─── RECORDS FOR PROCESSING

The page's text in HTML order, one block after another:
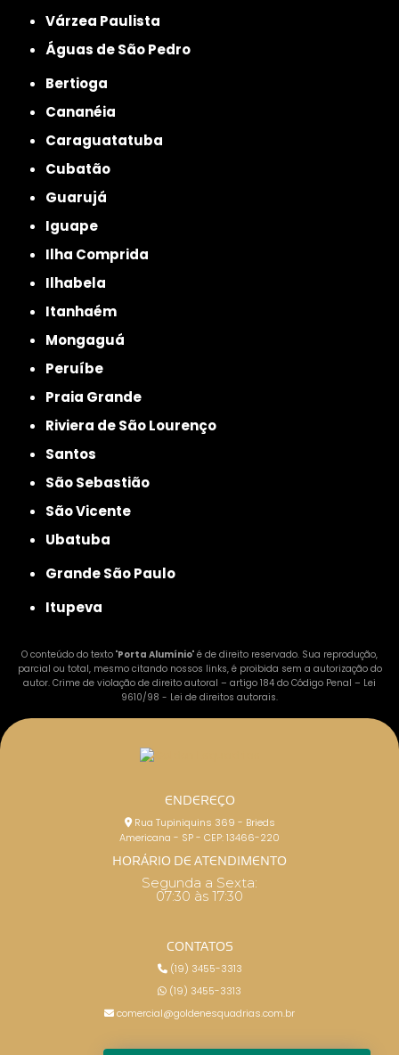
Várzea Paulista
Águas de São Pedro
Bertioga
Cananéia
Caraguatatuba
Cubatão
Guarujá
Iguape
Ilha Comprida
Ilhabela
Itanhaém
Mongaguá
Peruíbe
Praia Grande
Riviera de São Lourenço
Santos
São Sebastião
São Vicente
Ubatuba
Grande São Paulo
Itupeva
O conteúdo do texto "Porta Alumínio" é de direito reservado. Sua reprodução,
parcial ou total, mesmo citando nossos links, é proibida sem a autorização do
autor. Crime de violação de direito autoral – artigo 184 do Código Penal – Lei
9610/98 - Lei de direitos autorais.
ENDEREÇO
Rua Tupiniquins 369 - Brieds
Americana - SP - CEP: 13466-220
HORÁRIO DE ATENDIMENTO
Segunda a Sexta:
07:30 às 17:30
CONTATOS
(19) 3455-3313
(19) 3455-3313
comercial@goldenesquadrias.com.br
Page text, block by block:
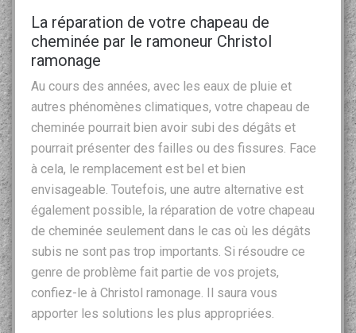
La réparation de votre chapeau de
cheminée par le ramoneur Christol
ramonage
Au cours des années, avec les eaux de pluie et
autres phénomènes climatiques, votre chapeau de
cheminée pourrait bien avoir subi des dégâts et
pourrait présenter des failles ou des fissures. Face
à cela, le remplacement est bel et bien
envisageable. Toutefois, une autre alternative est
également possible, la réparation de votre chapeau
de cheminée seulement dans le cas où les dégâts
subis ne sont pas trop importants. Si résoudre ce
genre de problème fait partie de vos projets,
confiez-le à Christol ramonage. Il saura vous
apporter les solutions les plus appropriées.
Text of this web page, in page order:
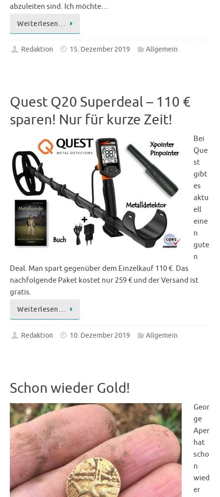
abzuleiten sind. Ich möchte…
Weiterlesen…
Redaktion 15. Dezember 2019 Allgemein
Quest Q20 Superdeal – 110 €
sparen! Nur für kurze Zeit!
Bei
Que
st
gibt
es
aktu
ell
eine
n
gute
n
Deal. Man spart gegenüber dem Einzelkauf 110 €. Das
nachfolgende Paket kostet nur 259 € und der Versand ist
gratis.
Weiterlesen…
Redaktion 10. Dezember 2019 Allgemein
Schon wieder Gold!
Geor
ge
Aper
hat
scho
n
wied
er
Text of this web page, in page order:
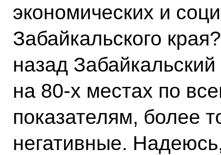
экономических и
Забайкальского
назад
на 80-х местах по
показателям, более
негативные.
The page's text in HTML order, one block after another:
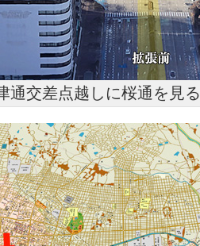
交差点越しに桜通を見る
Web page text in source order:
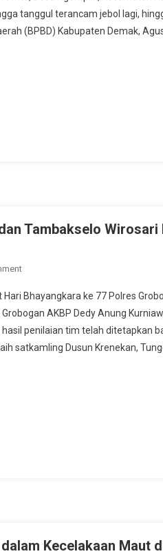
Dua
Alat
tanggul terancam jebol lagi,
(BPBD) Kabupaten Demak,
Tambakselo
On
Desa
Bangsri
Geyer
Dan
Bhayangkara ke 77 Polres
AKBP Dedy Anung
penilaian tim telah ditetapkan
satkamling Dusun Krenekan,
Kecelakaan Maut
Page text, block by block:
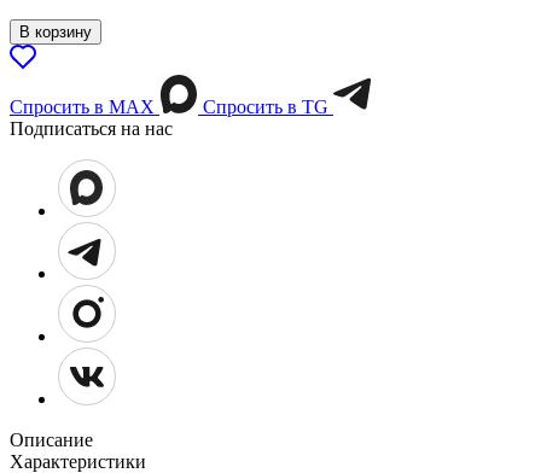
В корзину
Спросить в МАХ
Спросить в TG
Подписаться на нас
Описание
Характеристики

──────

=== THE PROBLEM ===
From the first line of the entries above through the line with "HORÁRIO DE ATENDIMENTO", set down each line exactly and drop the pictures.

=== THE COMPLETED TASK ===
The page's text in HTML order, one block after another:
Várzea Paulista
Águas de São Pedro
Bertioga
Cananéia
Caraguatatuba
Cubatão
Guarujá
Iguape
Ilha Comprida
Ilhabela
Itanhaém
Mongaguá
Peruíbe
Praia Grande
Riviera de São Lourenço
Santos
São Sebastião
São Vicente
Ubatuba
Grande São Paulo
Itupeva
O conteúdo do texto "Porta Alumínio" é de direito reservado. Sua reprodução,
parcial ou total, mesmo citando nossos links, é proibida sem a autorização do
autor. Crime de violação de direito autoral – artigo 184 do Código Penal – Lei
9610/98 - Lei de direitos autorais.
ENDEREÇO
Rua Tupiniquins 369 - Brieds
Americana - SP - CEP: 13466-220
HORÁRIO DE ATENDIMENTO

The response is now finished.